## Task directions
Each entry below is to be restated word for word, with no pictures carried over.

╭─ Source material

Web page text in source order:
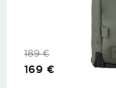
189€
169 €
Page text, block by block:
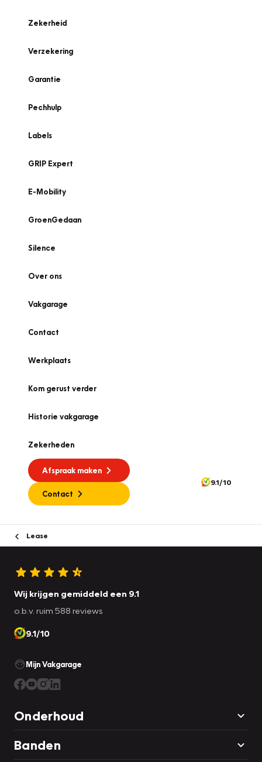
Zekerheid
Verzekering
Garantie
Pechhulp
Labels
GRIP Expert
E-Mobility
GroenGedaan
Silence
Over ons
Vakgarage
Contact
Werkplaats
Kom gerust verder
Historie vakgarage
Zekerheden
Afspraak maken
Contact
9.1/10
Lease
Wij krijgen gemiddeld een 9.1
o.b.v. ruim 588 reviews
9.1/10
Mijn Vakgarage
Onderhoud
Banden
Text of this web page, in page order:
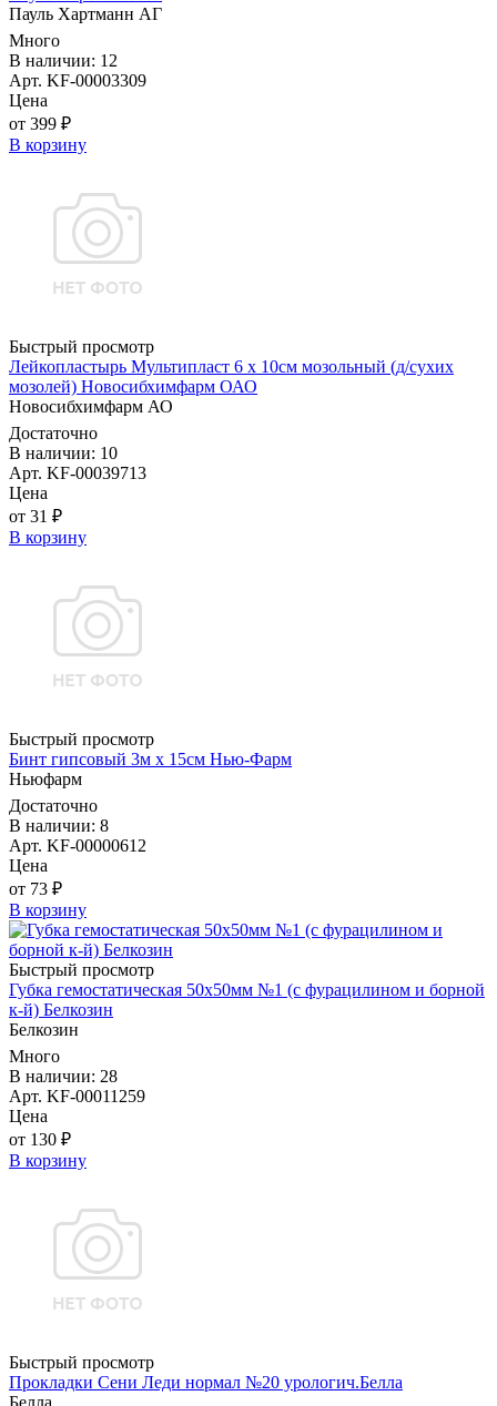
Пауль Хартманн AГ
Много
В наличии: 12
Арт. KF-00003309
Цена
от 399 ₽
В корзину
Быстрый просмотр
Лейкопластырь Мультипласт 6 х 10см мозольный (д/сухих
мозолей) Новосибхимфарм ОАО
Новосибхимфарм АО
Достаточно
В наличии: 10
Арт. KF-00039713
Цена
от 31 ₽
В корзину
Быстрый просмотр
Бинт гипсовый 3м х 15см Нью-Фарм
Ньюфарм
Достаточно
В наличии: 8
Арт. KF-00000612
Цена
от 73 ₽
В корзину
Быстрый просмотр
Губка гемостатическая 50х50мм №1 (с фурацилином и борной
к-й) Белкозин
Белкозин
Много
В наличии: 28
Арт. KF-00011259
Цена
от 130 ₽
В корзину
Быстрый просмотр
Прокладки Сени Леди нормал №20 урологич.Белла
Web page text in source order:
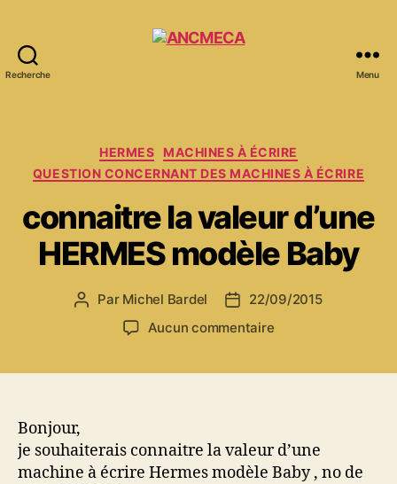
Recherche Menu
Catégories
HERMES
MACHINES À ÉCRIRE
QUESTION CONCERNANT DES MACHINES À ÉCRIRE
connaitre la valeur d’une
HERMES modèle Baby
Auteur
Par Michel Bardel
Date
de
22/09/2015
Aucun commentairesur
modèle
Baby
Bonjour,
je souhaiterais connaitre la valeur d’une
machine à écrire Hermes modèle Baby , no de
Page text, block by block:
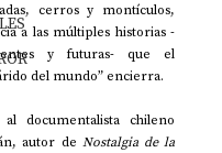
cerros y montículos,
a las múltiples historias -
y futuras- que el
del mundo” encierra.
al documentalista chileno
autor de Nostalgia de la
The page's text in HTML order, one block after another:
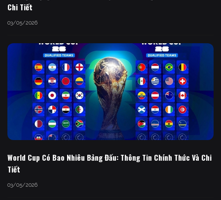
Chi Tiết
03/05/2026
World Cup Có Bao Nhiêu Bảng Đấu: Thông Tin Chính Thức Và Chi
Tiết
03/05/2026
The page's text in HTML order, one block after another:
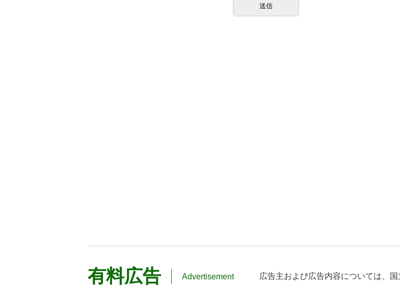
有料広告 Advertisement 広告主および広告内容については、
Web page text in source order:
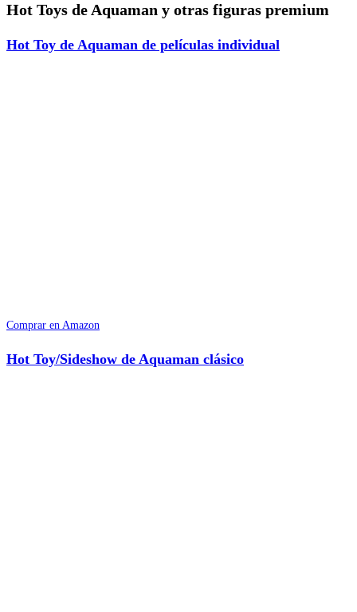
Hot Toys de Aquaman y otras figuras premium
Hot Toy de Aquaman de películas individual
Comprar en Amazon
Hot Toy/Sideshow de Aquaman clásico
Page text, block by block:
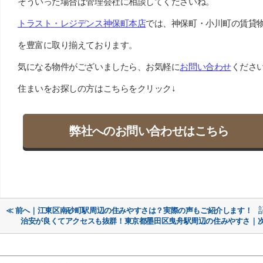
トラスト・レジデンス神保町本店では、神保町・小川町の賃貸
を豊富に取り揃えております。
気になる物件がございましたら、お気軽にお問い合わせください
住まいをお探しの方はこちらをクリック↓
弊社へのお問い合わせはこちら
≪ 前へ｜江東区南砂町駅周辺の住みやすさは？実際の声もご紹介します！
治安が良くてアクセスも抜群！東京都墨田区曳舟駅周辺の住みやすさ｜
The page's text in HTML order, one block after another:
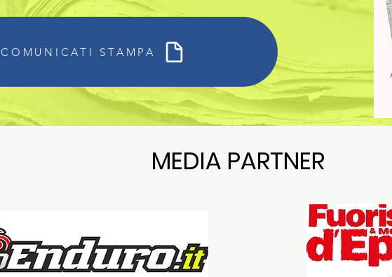
COMUNICATI STAMPA
MEDIA PARTNER
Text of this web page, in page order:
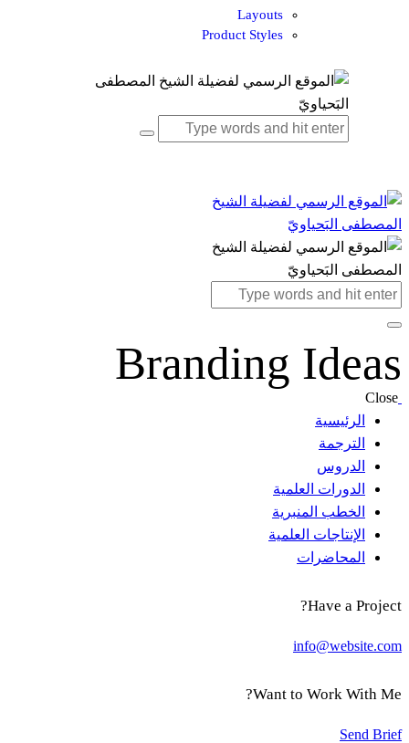
Layouts
Product Styles
Branding Ideas
Close
الرئيسية
الترجمة
الدروس
الدورات العلمية
الخطب المنبرية
الإنتاجات العلمية
المحاضرات
Have a Project?
info@website.com
Want to Work With Me?
Send Brief
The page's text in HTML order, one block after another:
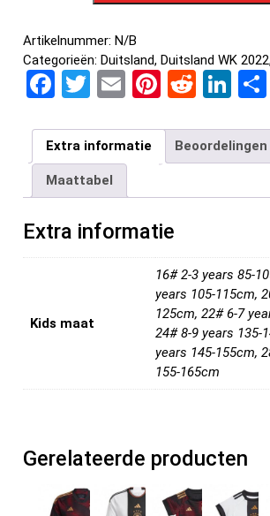
Artikelnummer:N/B
Categorieën:Duitsland,Duitsland WK 2022
F
ce
b
o
o
k
T
tt
er
E
ail
Pi
er
es
t
R
d
di
t
Li
ke
dI
n
Extra informatie
Maattabel
Extra informatie
Kids maat
16# 2-3 years 85-
years 105-115cm,
125cm, 22# 6-7
24# 8-9 years 135-
years 145-155cm,
155-165cm
Gerelateerde producten
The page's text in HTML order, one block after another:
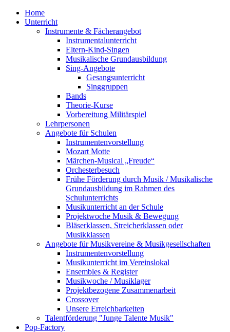
Home
Unterricht
Instrumente & Fächerangebot
Instrumentalunterricht
Eltern-Kind-Singen
Musikalische Grundausbildung
Sing-Angebote
Gesangsunterricht
Singgruppen
Bands
Theorie-Kurse
Vorbereitung Militärspiel
Lehrpersonen
Angebote für Schulen
Instrumentenvorstellung
Mozart Motte
Märchen-Musical „Freude“
Orchesterbesuch
Frühe Förderung durch Musik / Musikalische
Grundausbildung im Rahmen des
Schulunterrichts
Musikunterricht an der Schule
Projektwoche Musik & Bewegung
Bläserklassen, Streicherklassen oder
Musikklassen
Angebote für Musikvereine & Musikgesellschaften
Instrumentenvorstellung
Musikunterricht im Vereinslokal
Ensembles & Register
Musikwoche / Musiklager
Projektbezogene Zusammenarbeit
Crossover
Unsere Erreichbarkeiten
Talentförderung "Junge Talente Musik"
Pop-Factory
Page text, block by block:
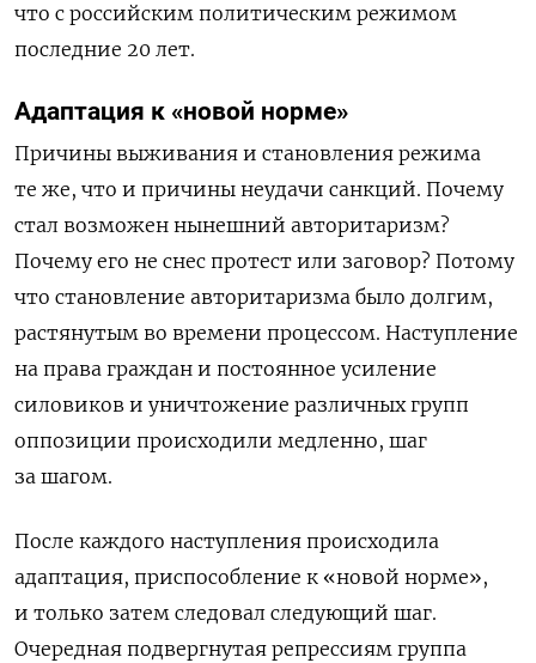
что с российским политическим режимом
последние 20 лет.
Адаптация к «новой норме»
Причины выживания и становления режима
те же, что и причины неудачи санкций. Почему
стал возможен нынешний авторитаризм?
Почему его не снес протест или заговор? Потому
что становление авторитаризма было долгим,
растянутым во времени процессом. Наступление
на права граждан и постоянное усиление
силовиков и уничтожение различных групп
оппозиции происходили медленно, шаг
за шагом.
После каждого наступления происходила
адаптация, приспособление к «новой норме»,
и только затем следовал следующий шаг.
Очередная подвергнутая репрессиям группа
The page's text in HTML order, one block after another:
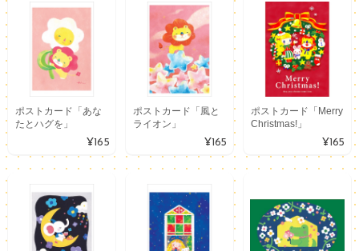
ポストカード「あな
たとハグを」
¥165
ポストカード「風と
ライオン」
¥165
ポストカード「Merry
Christmas!」
¥165
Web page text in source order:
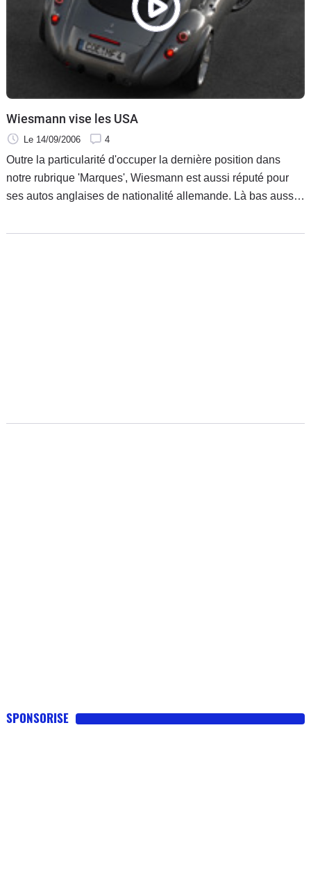
Wiesmann vise les USA
Le 14/09/2006 4
Outre la particularité d'occuper la dernière position dans
notre rubrique 'Marques', Wiesmann est aussi réputé pour
ses autos anglaises de nationalité allemande. Là bas aussi
SPONSORISE
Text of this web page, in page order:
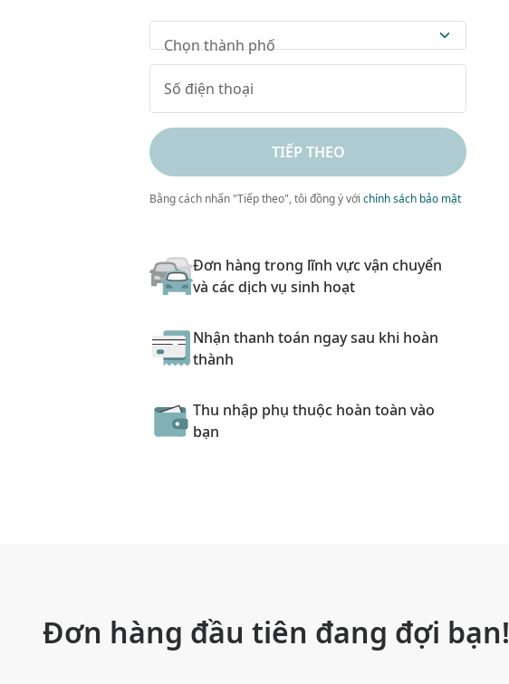
Chọn thành phố
TIẾP THEO
Bằng cách nhấn "Tiếp theo", tôi đồng ý với chính sách bảo mật
Đơn hàng trong lĩnh vực vận chuyển
và các dịch vụ sinh hoạt
Nhận thanh toán ngay sau khi hoàn
thành
Thu nhập phụ thuộc hoàn toàn vào
bạn
Đơn hàng đầu tiên đang đợi bạn!
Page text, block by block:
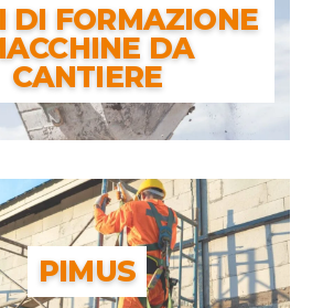
DI FORMAZIONE
DA CANTIERE
DI FORMAZIONE
DA
CANTIERE
PIMUS
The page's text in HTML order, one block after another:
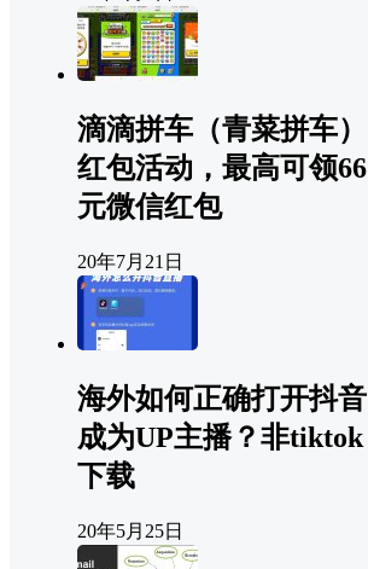
滴滴拼车（青菜拼车）
红包活动，最高可领66
元微信红包
20年7月21日
海外如何正确打开抖音
成为UP主播？非tiktok
下载
20年5月25日
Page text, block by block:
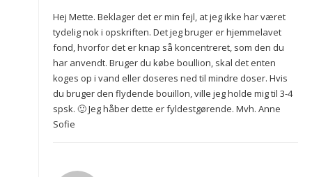
Hej Mette. Beklager det er min fejl, at jeg ikke har været
tydelig nok i opskriften. Det jeg bruger er hjemmelavet
fond, hvorfor det er knap så koncentreret, som den du
har anvendt. Bruger du købe boullion, skal det enten
koges op i vand eller doseres ned til mindre doser. Hvis
du bruger den flydende bouillon, ville jeg holde mig til 3-4
spsk. 🙂 Jeg håber dette er fyldestgørende. Mvh. Anne
Sofie
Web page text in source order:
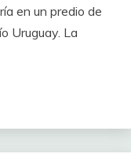
en un predio de
Uruguay. La
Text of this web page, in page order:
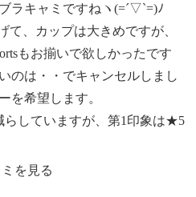
６５ Ａ７０
７０ Ｄ７０ Ａ７５ Ｂ
７５ Ｄ７５ Ａ８０ Ｂ
Ｄ８０ Ａ８５ Ｂ８５
Ａ９０ Ｂ９０ Ｃ９０
ラキャミですねヽ(=´▽`=)ﾉ
て、カップは大きめですが、
もお揃いで欲しかったです
のは・・でキャンセルしまし
を希望します。
していますが、第1印象は★5
を見る

╰─

## Answer section
Web page text in source order:
189€
169 €
Page text, block by block:
Zekerheid
Verzekering
Garantie
Pechhulp
Labels
GRIP Expert
E-Mobility
GroenGedaan
Silence
Over ons
Vakgarage
Contact
Werkplaats
Kom gerust verder
Historie vakgarage
Zekerheden
Afspraak maken
Contact
9.1/10
Lease
Wij krijgen gemiddeld een 9.1
o.b.v. ruim 588 reviews
9.1/10
Mijn Vakgarage
Onderhoud
Banden
Text of this web page, in page order:
Пауль Хартманн AГ
Много
В наличии: 12
Арт. KF-00003309
Цена
от 399 ₽
В корзину
Быстрый просмотр
Лейкопластырь Мультипласт 6 х 10см мозольный (д/сухих
мозолей) Новосибхимфарм ОАО
Новосибхимфарм АО
Достаточно
В наличии: 10
Арт. KF-00039713
Цена
от 31 ₽
В корзину
Быстрый просмотр
Бинт гипсовый 3м х 15см Нью-Фарм
Ньюфарм
Достаточно
В наличии: 8
Арт. KF-00000612
Цена
от 73 ₽
В корзину
Быстрый просмотр
Губка гемостатическая 50х50мм №1 (с фурацилином и борной
к-й) Белкозин
Белкозин
Много
В наличии: 28
Арт. KF-00011259
Цена
от 130 ₽
В корзину
Быстрый просмотр
Прокладки Сени Леди нормал №20 урологич.Белла
Web page text in source order:
Recherche Menu
Catégories
HERMES
MACHINES À ÉCRIRE
QUESTION CONCERNANT DES MACHINES À ÉCRIRE
connaitre la valeur d’une
HERMES modèle Baby
Auteur
Par Michel Bardel
Date
de
22/09/2015
Aucun commentairesur
modèle
Baby
Bonjour,
je souhaiterais connaitre la valeur d’une
machine à écrire Hermes modèle Baby , no de
Page text, block by block:
cerros y montículos,
a las múltiples historias -
y futuras- que el
del mundo” encierra.
al documentalista chileno
autor de Nostalgia de la
The page's text in HTML order, one block after another:
Chi Tiết
03/05/2026
World Cup Có Bao Nhiêu Bảng Đấu: Thông Tin Chính Thức Và Chi
Tiết
03/05/2026
The page's text in HTML order, one block after another:
有料広告 Advertisement 広告主および広告内容については、
Web page text in source order:
Hot Toys de Aquaman y otras figuras premium
Hot Toy de Aquaman de películas individual
Comprar en Amazon
Hot Toy/Sideshow de Aquaman clásico
Page text, block by block:
トラスト・レジデンス神保町本店では、神保町・小川町の賃貸
を豊富に取り揃えております。
気になる物件がございましたら、お気軽にお問い合わせください
住まいをお探しの方はこちらをクリック↓
弊社へのお問い合わせはこちら
≪ 前へ｜江東区南砂町駅周辺の住みやすさは？実際の声もご紹介します！
治安が良くてアクセスも抜群！東京都墨田区曳舟駅周辺の住みやすさ｜
The page's text in HTML order, one block after another:
COMUNICATI STAMPA
MEDIA PARTNER
Text of this web page, in page order:
Layouts
Product Styles
Branding Ideas
Close
الرئيسية
الترجمة
الدروس
الدورات العلمية
الخطب المنبرية
الإنتاجات العلمية
المحاضرات
Have a Project?
info@website.com
Want to Work With Me?
Send Brief
The page's text in HTML order, one block after another:
Artikelnummer:N/B
Categorieën:Duitsland,Duitsland WK 2022
F
ce
b
o
o
k
T
tt
er
E
ail
Pi
er
es
t
R
d
di
t
Li
ke
dI
n
Extra informatie
Maattabel
Extra informatie
Kids maat
16# 2-3 years 85-
years 105-115cm,
125cm, 22# 6-7
24# 8-9 years 135-
years 145-155cm,
155-165cm
Gerelateerde producten
The page's text in HTML order, one block after another:
Home
Unterricht
Instrumente & Fächerangebot
Instrumentalunterricht
Eltern-Kind-Singen
Musikalische Grundausbildung
Sing-Angebote
Gesangsunterricht
Singgruppen
Bands
Theorie-Kurse
Vorbereitung Militärspiel
Lehrpersonen
Angebote für Schulen
Instrumentenvorstellung
Mozart Motte
Märchen-Musical „Freude“
Orchesterbesuch
Frühe Förderung durch Musik / Musikalische
Grundausbildung im Rahmen des
Schulunterrichts
Musikunterricht an der Schule
Projektwoche Musik & Bewegung
Bläserklassen, Streicherklassen oder
Musikklassen
Angebote für Musikvereine & Musikgesellschaften
Instrumentenvorstellung
Musikunterricht im Vereinslokal
Ensembles & Register
Musikwoche / Musiklager
Projektbezogene Zusammenarbeit
Crossover
Unsere Erreichbarkeiten
Talentförderung "Junge Talente Musik"
Pop-Factory
Page text, block by block:
что с российским политическим режимом
последние 20 лет.
Адаптация к «новой норме»
Причины выживания и становления режима
те же, что и причины неудачи санкций. Почему
стал возможен нынешний авторитаризм?
Почему его не снес протест или заговор? Потому
что становление авторитаризма было долгим,
растянутым во времени процессом. Наступление
на права граждан и постоянное усиление
силовиков и уничтожение различных групп
оппозиции происходили медленно, шаг
за шагом.
После каждого наступления происходила
адаптация, приспособление к «новой норме»,
и только затем следовал следующий шаг.
Очередная подвергнутая репрессиям группа
The page's text in HTML order, one block after another:
ポストカード「あな
たとハグを」
¥165
ポストカード「風と
ライオン」
¥165
ポストカード「Merry
Christmas!」
¥165
Web page text in source order:
Wiesmann vise les USA
Le 14/09/2006 4
Outre la particularité d'occuper la dernière position dans
notre rubrique 'Marques', Wiesmann est aussi réputé pour
ses autos anglaises de nationalité allemande. Là bas aussi
SPONSORISE
Text of this web page, in page order:
Chọn thành phố
TIẾP THEO
Bằng cách nhấn "Tiếp theo", tôi đồng ý với chính sách bảo mật
Đơn hàng trong lĩnh vực vận chuyển
và các dịch vụ sinh hoạt
Nhận thanh toán ngay sau khi hoàn
thành
Thu nhập phụ thuộc hoàn toàn vào
bạn
Đơn hàng đầu tiên đang đợi bạn!
Page text, block by block:
DI FORMAZIONE
DA CANTIERE
DI FORMAZIONE
DA
CANTIERE
PIMUS
The page's text in HTML order, one block after another:
滴滴拼车（青菜拼车）
红包活动，最高可领66
元微信红包
20年7月21日
海外如何正确打开抖音
成为UP主播？非tiktok
下载
20年5月25日
Page text, block by block:
Hej Mette. Beklager det er min fejl, at jeg ikke har været
tydelig nok i opskriften. Det jeg bruger er hjemmelavet
fond, hvorfor det er knap så koncentreret, som den du
har anvendt. Bruger du købe boullion, skal det enten
koges op i vand eller doseres ned til mindre doser. Hvis
du bruger den flydende bouillon, ville jeg holde mig til 3-4
spsk. 🙂 Jeg håber dette er fyldestgørende. Mvh. Anne
Sofie
Web page text in source order:
en un predio de
Uruguay. La
Text of this web page, in page order:
６５ Ａ７０
７０ Ｄ７０ Ａ７５ Ｂ
７５ Ｄ７５ Ａ８０ Ｂ
Ｄ８０ Ａ８５ Ｂ８５
Ａ９０ Ｂ９０ Ｃ９０
ラキャミですねヽ(=´▽`=)ﾉ
て、カップは大きめですが、
もお揃いで欲しかったです
のは・・でキャンセルしまし
を希望します。
していますが、第1印象は★5
を見る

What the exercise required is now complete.